*** Opening of AVAILABLE DATA ***

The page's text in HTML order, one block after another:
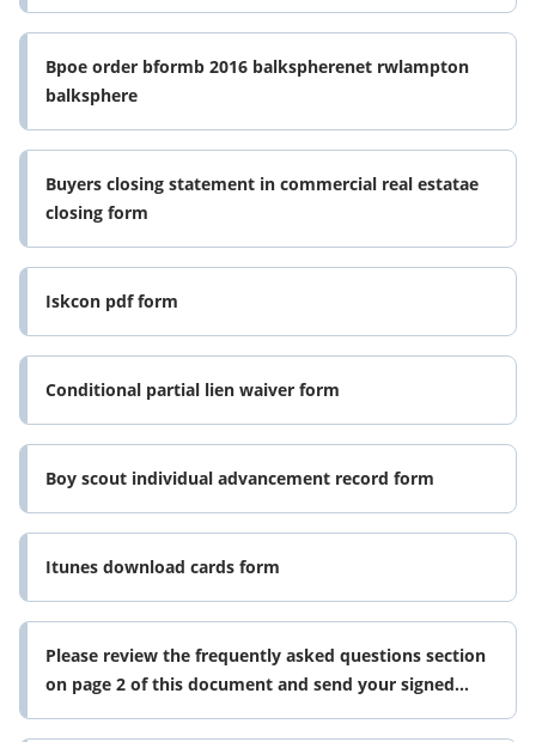
Bpoe order bformb 2016 balkspherenet rwlampton
balksphere
Buyers closing statement in commercial real estatae
closing form
Iskcon pdf form
Conditional partial lien waiver form
Boy scout individual advancement record form
Itunes download cards form
Please review the frequently asked questions section
on page 2 of this document and send your signed
ownership transfer form
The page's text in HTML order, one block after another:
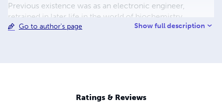
Previous existence was as an electronic engineer,
retrained in later life in the world of biochemistry.
Dyslexic, I started my first degree aged 32 having left
Go to author's page Show full description
Ratings & Reviews
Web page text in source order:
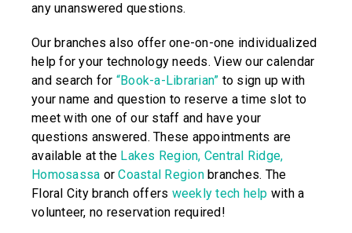
any unanswered questions.
Our branches also offer one-on-one individualized
help for your technology needs. View our calendar
and search for “Book-a-Librarian” to sign up with
your name and question to reserve a time slot to
meet with one of our staff and have your
questions answered. These appointments are
available at the Lakes Region, Central Ridge,
Homosassa orCoastal Regionbranches. The
Floral City branch offers weekly tech help with a
volunteer, no reservation required!
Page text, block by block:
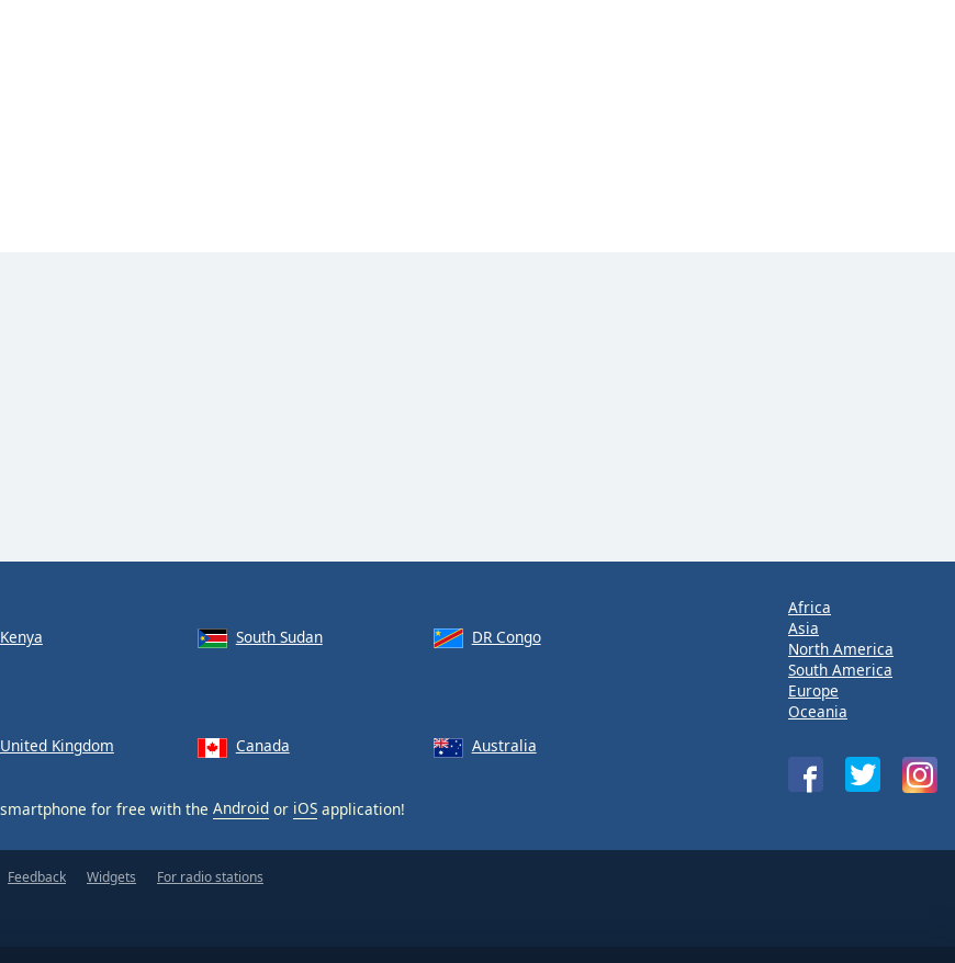
Kenya South Sudan
DR Congo
United Kingdom Canada Australia
for free with the Android or iOS application!
Africa
Asia
North America
South America
Europe
Oceania
Feedback Widgets For radio stations
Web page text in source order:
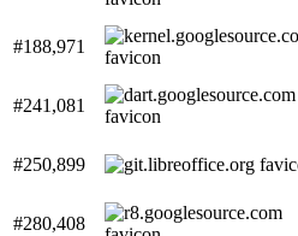
#188,971
#241,081
#250,899
#280,408
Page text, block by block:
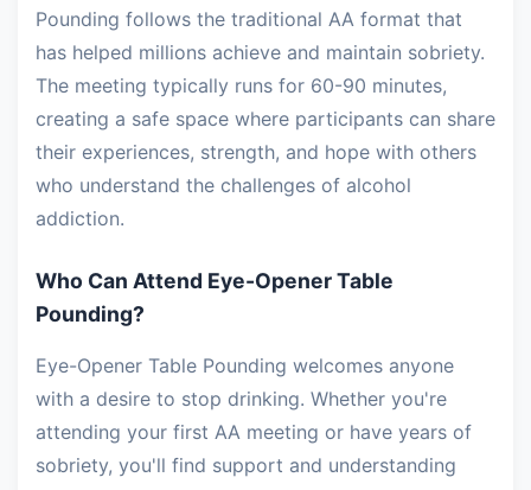
Pounding follows the traditional AA format that
has helped millions achieve and maintain sobriety.
The meeting typically runs for 60-90 minutes,
creating a safe space where participants can share
their experiences, strength, and hope with others
who understand the challenges of alcohol
addiction.
Who Can Attend Eye-Opener Table
Pounding?
Eye-Opener Table Pounding welcomes anyone
with a desire to stop drinking. Whether you're
attending your first AA meeting or have years of
sobriety, you'll find support and understanding
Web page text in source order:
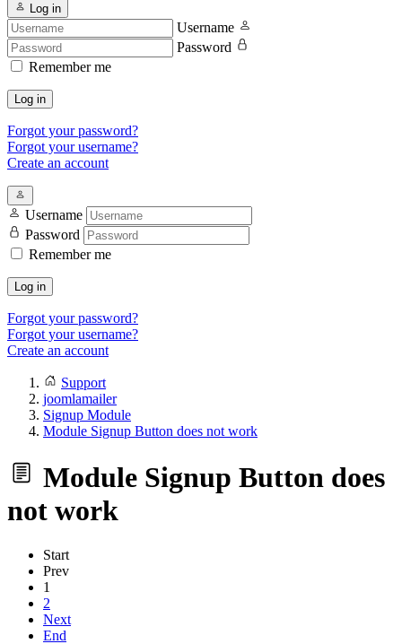
Log in
Username
Password
Remember me
Log in
Forgot your password?
Forgot your username?
Create an account
Username
Password
Remember me
Log in
Forgot your password?
Forgot your username?
Create an account
Support
joomlamailer
Signup Module
Module Signup Button does not work
Module Signup Button does
not work
Start
Prev
1
2
Next
End
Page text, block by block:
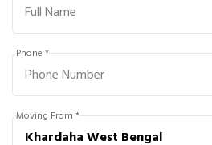
Phone *
Moving From *
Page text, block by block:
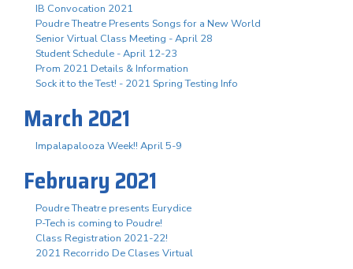
IB Convocation 2021
Poudre Theatre Presents Songs for a New World
Senior Virtual Class Meeting - April 28
Student Schedule - April 12-23
Prom 2021 Details & Information
Sock it to the Test! - 2021 Spring Testing Info
March 2021
Impalapalooza Week!! April 5-9
February 2021
Poudre Theatre presents Eurydice
P-Tech is coming to Poudre!
Class Registration 2021-22!
2021 Recorrido De Clases Virtual
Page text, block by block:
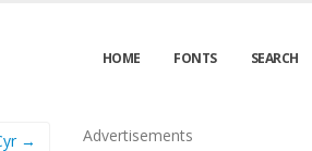
HOME FONTS SEARCH
→ Advertisements
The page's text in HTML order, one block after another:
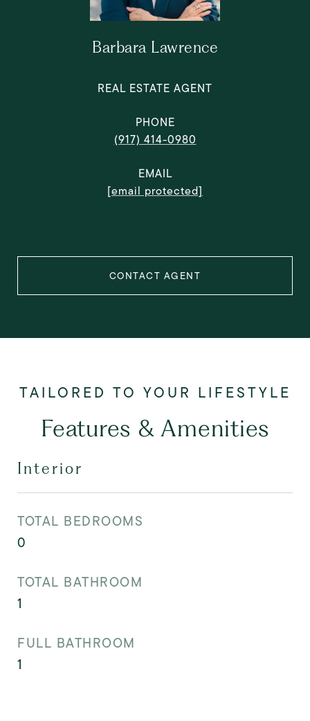
Barbara Lawrence
REAL ESTATE AGENT
PHONE
(917) 414-0980
EMAIL
[email protected]
CONTACT AGENT
Features & Amenities
Interior
TOTAL BEDROOMS
0
TOTAL BATHROOM
1
FULL BATHROOM
1
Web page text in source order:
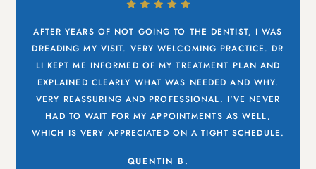
AFTER YEARS OF NOT GOING TO THE DENTIST, I WAS
DREADING MY VISIT. VERY WELCOMING PRACTICE. DR
LI KEPT ME INFORMED OF MY TREATMENT PLAN AND
EXPLAINED CLEARLY WHAT WAS NEEDED AND WHY.
VERY REASSURING AND PROFESSIONAL. I'VE NEVER
HAD TO WAIT FOR MY APPOINTMENTS AS WELL,
WHICH IS VERY APPRECIATED ON A TIGHT SCHEDULE.
QUENTIN B.
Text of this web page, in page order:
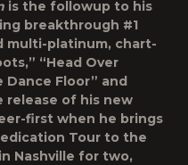
is the followup to his
breakthrough #1
multi-platinum, chart-
“Head Over
Dance Floor” and
release of his new
first when he brings
Tour to the
Nashville for two,
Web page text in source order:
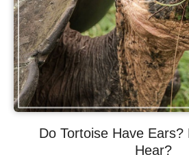
Do Tortoise Have Ears?
Hear?
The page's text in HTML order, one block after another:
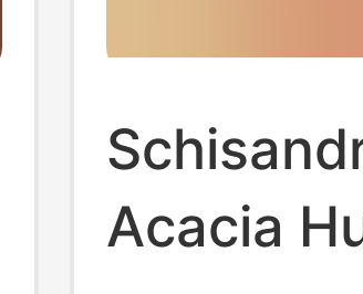
Acacia
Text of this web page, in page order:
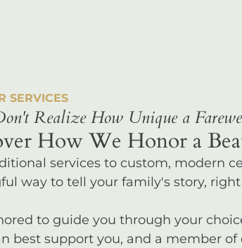
SERVICES
Realize How Unique a
How We Honor a
services to custom, modern
way to tell your family's story,
to guide you through your
best support you, and a member
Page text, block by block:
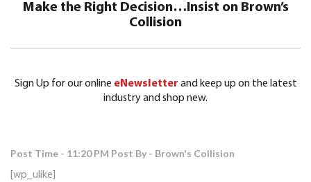
Make the Right Decision…Insist on Brown’s
Collision
Sign Up for our online eNewsletter and keep up on the latest
industry and shop new.
Post Time - 11:20 PM Post By - Brown's Collision
[wp_ulike]
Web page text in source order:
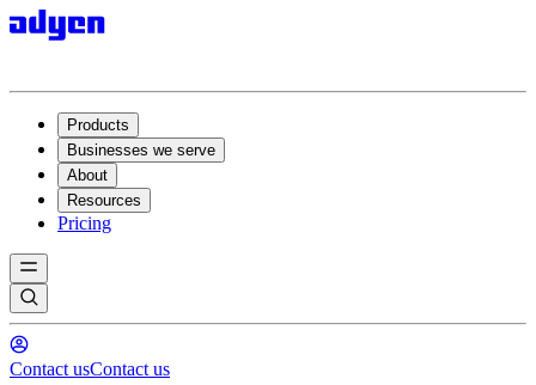
Products
Businesses we serve
About
Resources
Pricing
Contact usContact us
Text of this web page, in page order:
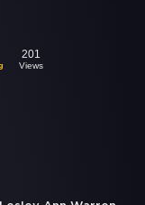
201
Views
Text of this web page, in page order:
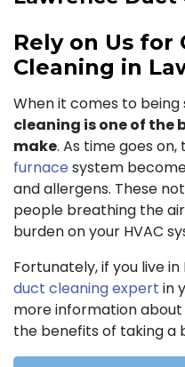
Rely on Us for
Cleaning in
When it comes to being
cleaning is one of the
make. As time goes
furnace system
and allergens. These
people breathing the
burden on your HVAC
Fortunately, if you live
duct cleaning expert in
more information
the benefits of taking a
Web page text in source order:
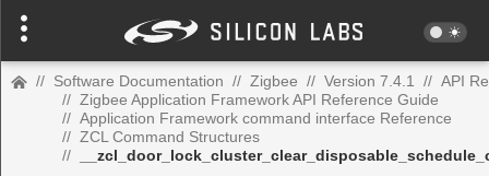
// Software Documentation // Zigbee // Version 7.4.1 // API
// Zigbee Application Framework API Reference Guide
// Application Framework command interface Reference
// ZCL Command Structures
//
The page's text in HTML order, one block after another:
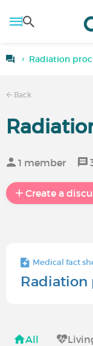
Radiation
Back
1 member
Create a
Medical fact
All
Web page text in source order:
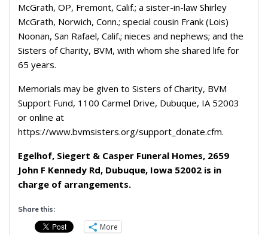
McGrath, OP, Fremont, Calif.; a sister-in-law Shirley
McGrath, Norwich, Conn.; special cousin Frank (Lois)
Noonan, San Rafael, Calif.; nieces and nephews; and the
Sisters of Charity, BVM, with whom she shared life for
65 years.
Memorials may be given to Sisters of Charity, BVM
Support Fund, 1100 Carmel Drive, Dubuque, IA 52003
or online at
https://www.bvmsisters.org/support_donate.cfm.
Egelhof, Siegert & Casper Funeral Homes, 2659
John F Kennedy Rd, Dubuque, Iowa 52002 is in
charge of arrangements.
Share this:
More
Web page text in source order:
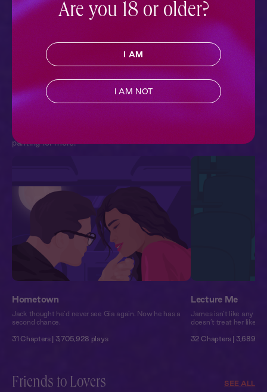
Firsts
And she finds herself turned on by the story.
2 Chapters | 114,145 plays
Close Up
Sophia’s star is rising.
budget film alongside
to see him again.
3 Chapters | 22,658
Extra Spicy SEE ALL
Romance audiobooks hot enough to melt your headphones.
These stories push the boundaries of desire, and will leave you
panting for more.
Hometown
Jack thought he’d never see Gia again. Now he has a
second chance.
31 Chapters | 3,705,928 plays
Lecture Me
James isn’t like any
doesn’t treat her like
32 Chapters |
Friends to Lovers SEE ALL
Are you 18 or older?
I AM
I AM NOT
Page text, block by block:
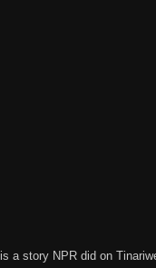
is a story NPR did on
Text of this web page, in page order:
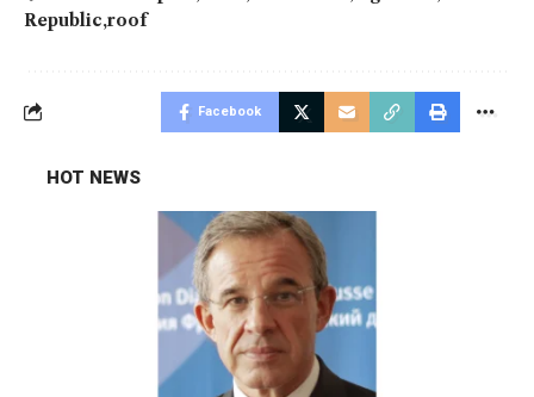
Republic roof
Facebook
HOT NEWS
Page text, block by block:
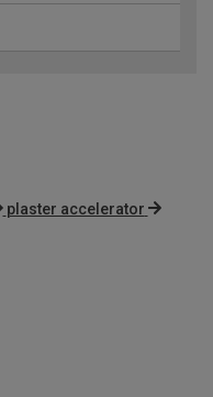
plaster accelerator
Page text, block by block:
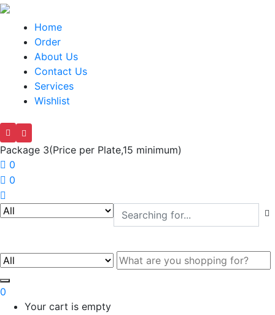
Home
Order
About Us
Contact Us
Services
Wishlist
Package 3(Price per Plate,15 minimum)
0
0
0
Your cart is empty
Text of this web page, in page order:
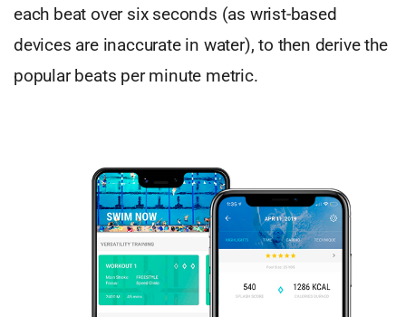
each beat over six seconds (as wrist-based
devices are inaccurate in water), to then derive the
popular beats per minute metric.
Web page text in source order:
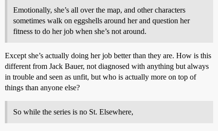
Emotionally, she’s all over the map, and other characters
sometimes walk on eggshells around her and question her
fitness to do her job when she’s not around.
Except she’s actually doing her job better than they are. How is this
different from Jack Bauer, not diagnosed with anything but always
in trouble and seen as unfit, but who is actually more on top of
things than anyone else?
So while the series is no St. Elsewhere,
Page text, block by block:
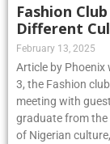
Fashion
Different
February 13, 2025
Article by Phoenix
3, the Fashion
meeting with
graduate from the
of Nigerian
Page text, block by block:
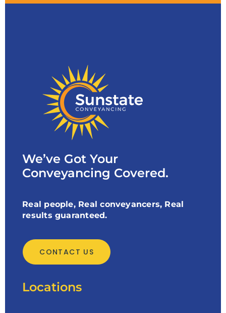
We’ve Got Your
Conveyancing Covered.
Real people, Real conveyancers, Real
results guaranteed.
CONTACT US
Locations
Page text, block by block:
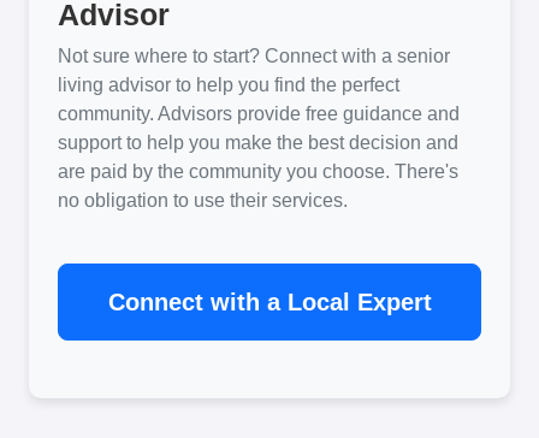
Advisor
Not sure where to start? Connect with a senior
living advisor to help you find the perfect
community. Advisors provide free guidance and
support to help you make the best decision and
are paid by the community you choose. There's
no obligation to use their services.
Connect with a Local Expert
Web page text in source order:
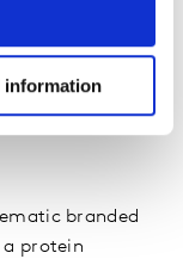
information
lip
Rabbit milk
branded
a protein

*** Close of AVAILABLE DATA ***

◆ **TASK OBJECTIVE**: Would you repeat the listing above exactly, minus the images?

◆ **WRITTEN ANSWER**:
The page's text in HTML order, one block after another:
Bpoe order bformb 2016 balkspherenet rwlampton
balksphere
Buyers closing statement in commercial real estatae
closing form
Iskcon pdf form
Conditional partial lien waiver form
Boy scout individual advancement record form
Itunes download cards form
Please review the frequently asked questions section
on page 2 of this document and send your signed
ownership transfer form
The page's text in HTML order, one block after another:
Previous existence was as an electronic engineer,
retrained in later life in the world of biochemistry.
Dyslexic, I started my first degree aged 32 having left
Go to author's page Show full description
Ratings & Reviews
Web page text in source order:
any unanswered questions.
Our branches also offer one-on-one individualized
help for your technology needs. View our calendar
and search for “Book-a-Librarian” to sign up with
your name and question to reserve a time slot to
meet with one of our staff and have your
questions answered. These appointments are
available at the Lakes Region, Central Ridge,
Homosassa orCoastal Regionbranches. The
Floral City branch offers weekly tech help with a
volunteer, no reservation required!
Page text, block by block:
Kenya South Sudan
DR Congo
United Kingdom Canada Australia
for free with the Android or iOS application!
Africa
Asia
North America
South America
Europe
Oceania
Feedback Widgets For radio stations
Web page text in source order:
#188,971
#241,081
#250,899
#280,408
Page text, block by block:
Pounding follows the traditional AA format that
has helped millions achieve and maintain sobriety.
The meeting typically runs for 60-90 minutes,
creating a safe space where participants can share
their experiences, strength, and hope with others
who understand the challenges of alcohol
addiction.
Who Can Attend Eye-Opener Table
Pounding?
Eye-Opener Table Pounding welcomes anyone
with a desire to stop drinking. Whether you're
attending your first AA meeting or have years of
sobriety, you'll find support and understanding
Web page text in source order:
Log in
Username
Password
Remember me
Log in
Forgot your password?
Forgot your username?
Create an account
Username
Password
Remember me
Log in
Forgot your password?
Forgot your username?
Create an account
Support
joomlamailer
Signup Module
Module Signup Button does not work
Module Signup Button does
not work
Start
Prev
1
2
Next
End
Page text, block by block:
Phone *
Moving From *
Page text, block by block:
IB Convocation 2021
Poudre Theatre Presents Songs for a New World
Senior Virtual Class Meeting - April 28
Student Schedule - April 12-23
Prom 2021 Details & Information
Sock it to the Test! - 2021 Spring Testing Info
March 2021
Impalapalooza Week!! April 5-9
February 2021
Poudre Theatre presents Eurydice
P-Tech is coming to Poudre!
Class Registration 2021-22!
2021 Recorrido De Clases Virtual
Page text, block by block:
HOME FONTS SEARCH
→ Advertisements
The page's text in HTML order, one block after another:
Barbara Lawrence
REAL ESTATE AGENT
PHONE
(917) 414-0980
EMAIL
[email protected]
CONTACT AGENT
Features & Amenities
Interior
TOTAL BEDROOMS
0
TOTAL BATHROOM
1
FULL BATHROOM
1
Web page text in source order:
AFTER YEARS OF NOT GOING TO THE DENTIST, I WAS
DREADING MY VISIT. VERY WELCOMING PRACTICE. DR
LI KEPT ME INFORMED OF MY TREATMENT PLAN AND
EXPLAINED CLEARLY WHAT WAS NEEDED AND WHY.
VERY REASSURING AND PROFESSIONAL. I'VE NEVER
HAD TO WAIT FOR MY APPOINTMENTS AS WELL,
WHICH IS VERY APPRECIATED ON A TIGHT SCHEDULE.
QUENTIN B.
Text of this web page, in page order:
is the followup to his
breakthrough #1
multi-platinum, chart-
“Head Over
Dance Floor” and
release of his new
first when he brings
Tour to the
Nashville for two,
Web page text in source order:
Do Tortoise Have Ears?
Hear?
The page's text in HTML order, one block after another:
Acacia
Text of this web page, in page order:
SERVICES
Realize How Unique a
How We Honor a
services to custom, modern
way to tell your family's story,
to guide you through your
best support you, and a member
Page text, block by block:
Make the Right Decision…Insist on Brown’s
Collision
Sign Up for our online eNewsletter and keep up on the latest
industry and shop new.
Post Time - 11:20 PM Post By - Brown's Collision
[wp_ulike]
Web page text in source order:
Products
Businesses we serve
About
Resources
Pricing
Contact usContact us
Text of this web page, in page order:
201
Views
Text of this web page, in page order:
Rely on Us for
Cleaning in
When it comes to being
cleaning is one of the
make. As time goes
furnace system
and allergens. These
people breathing the
burden on your HVAC
Fortunately, if you live
duct cleaning expert in
more information
the benefits of taking a
Web page text in source order:
// Software Documentation // Zigbee // Version 7.4.1 // API
// Zigbee Application Framework API Reference Guide
// Application Framework command interface Reference
// ZCL Command Structures
//
The page's text in HTML order, one block after another:
Radiation
Back
1 member
Create a
Medical fact
All
Web page text in source order:
McGrath, OP, Fremont, Calif.; a sister-in-law Shirley
McGrath, Norwich, Conn.; special cousin Frank (Lois)
Noonan, San Rafael, Calif.; nieces and nephews; and the
Sisters of Charity, BVM, with whom she shared life for
65 years.
Memorials may be given to Sisters of Charity, BVM
Support Fund, 1100 Carmel Drive, Dubuque, IA 52003
or online at
https://www.bvmsisters.org/support_donate.cfm.
Egelhof, Siegert & Casper Funeral Homes, 2659
John F Kennedy Rd, Dubuque, Iowa 52002 is in
charge of arrangements.
Share this:
More
Web page text in source order:
Firsts
And she finds herself turned on by the story.
2 Chapters | 114,145 plays
Close Up
Sophia’s star is rising.
budget film alongside
to see him again.
3 Chapters | 22,658
Extra Spicy SEE ALL
Romance audiobooks hot enough to melt your headphones.
These stories push the boundaries of desire, and will leave you
panting for more.
Hometown
Jack thought he’d never see Gia again. Now he has a
second chance.
31 Chapters | 3,705,928 plays
Lecture Me
James isn’t like any
doesn’t treat her like
32 Chapters |
Friends to Lovers SEE ALL
Are you 18 or older?
I AM
I AM NOT
Page text, block by block:
is a story NPR did on
Text of this web page, in page order:
Republic roof
Facebook
HOT NEWS
Page text, block by block:
plaster accelerator
Page text, block by block:
Home
Order
About Us
Contact Us
Services
Wishlist
Package 3(Price per Plate,15 minimum)
0
0
0
Your cart is empty
Text of this web page, in page order:
each beat over six seconds (as wrist-based
devices are inaccurate in water), to then derive the
popular beats per minute metric.
Web page text in source order:
Emotionally, she’s all over the map, and other characters
sometimes walk on eggshells around her and question her
fitness to do her job when she’s not around.
Except she’s actually doing her job better than they are. How is this
different from Jack Bauer, not diagnosed with anything but always
in trouble and seen as unfit, but who is actually more on top of
things than anyone else?
So while the series is no St. Elsewhere,
Page text, block by block:
Fashion
Different
February 13, 2025
Article by Phoenix
3, the Fashion
meeting with
graduate from the
of Nigerian
Page text, block by block:
We’ve Got Your
Conveyancing Covered.
Real people, Real conveyancers, Real
results guaranteed.
CONTACT US
Locations
Page text, block by block:
Advisor
Not sure where to start? Connect with a senior
living advisor to help you find the perfect
community. Advisors provide free guidance and
support to help you make the best decision and
are paid by the community you choose. There's
no obligation to use their services.
Connect with a Local Expert
Web page text in source order:
information
lip
Rabbit milk
branded
a protein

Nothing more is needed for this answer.